Несколько раз пришлось задержаться и оказать помощь: вытащить из расщелины пожилую женщину, вправить руку испуганному мальчишке, наложить шину на сломанную ногу молчаливого воина. Он не ждал от них благодарности, просто быстро помогал и пробирался дальше. Да они его и не волновали – то ли изморозь проникла в сердце, то ли сказывалось отсутствие домовят, то ли воспоминание о красной воронке изводило червем.
Как ни торопился, времени потерял достаточно, а когда добрался, убедился, что не зря беспокоился.

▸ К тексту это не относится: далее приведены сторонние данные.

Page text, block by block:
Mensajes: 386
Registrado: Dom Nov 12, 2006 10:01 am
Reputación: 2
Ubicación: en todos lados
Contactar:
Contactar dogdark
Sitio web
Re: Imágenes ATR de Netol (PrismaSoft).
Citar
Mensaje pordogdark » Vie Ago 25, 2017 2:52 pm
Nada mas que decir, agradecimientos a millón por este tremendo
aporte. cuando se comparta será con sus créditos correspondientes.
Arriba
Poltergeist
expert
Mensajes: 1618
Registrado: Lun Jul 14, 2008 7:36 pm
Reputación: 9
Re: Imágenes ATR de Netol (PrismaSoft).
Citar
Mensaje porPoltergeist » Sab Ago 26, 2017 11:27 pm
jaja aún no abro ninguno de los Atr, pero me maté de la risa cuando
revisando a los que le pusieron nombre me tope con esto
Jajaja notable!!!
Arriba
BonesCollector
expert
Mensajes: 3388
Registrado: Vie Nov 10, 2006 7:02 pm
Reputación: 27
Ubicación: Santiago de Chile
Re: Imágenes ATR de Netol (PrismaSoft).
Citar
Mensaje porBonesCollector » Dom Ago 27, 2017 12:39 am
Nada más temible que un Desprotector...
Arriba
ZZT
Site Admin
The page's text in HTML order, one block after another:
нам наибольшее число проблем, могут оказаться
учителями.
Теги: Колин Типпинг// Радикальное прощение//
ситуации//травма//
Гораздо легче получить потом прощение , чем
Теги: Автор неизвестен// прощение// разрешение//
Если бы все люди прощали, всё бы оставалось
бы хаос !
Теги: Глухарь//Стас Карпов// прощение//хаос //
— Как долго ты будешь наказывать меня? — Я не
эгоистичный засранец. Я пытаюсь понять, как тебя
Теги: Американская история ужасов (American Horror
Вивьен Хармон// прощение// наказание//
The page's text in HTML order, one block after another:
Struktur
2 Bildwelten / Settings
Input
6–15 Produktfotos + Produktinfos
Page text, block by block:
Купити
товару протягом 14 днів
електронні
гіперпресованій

В стене был широкий проем – обрушился целый пролет. Перед ним громоздились трупы любичей, убивших любичей. Стрелы торчали из спин, тела посечены братскими мечами.
Отрок бросился к ним, перевернул одного, второго. Лица сплошь мужские, еще теплые. С трудом верилось, что они уже не дышат. Он искал подсказку. И нашел! Взгляд зацепился за знакомые клинки – они одиноко лежали в сторонке. Видел их у Любавы, когда та приходила красоваться в госпиталь у Капища. Девица не говорила с ним, но раз в день обязательно заявлялась. Сначала женщины охали, потом привыкли, а затем и вовсе стали гордиться, а то и повторять за ней. В итоге многие девушки присоединились к воинами на стенах, прибавив им с Велемудром работы.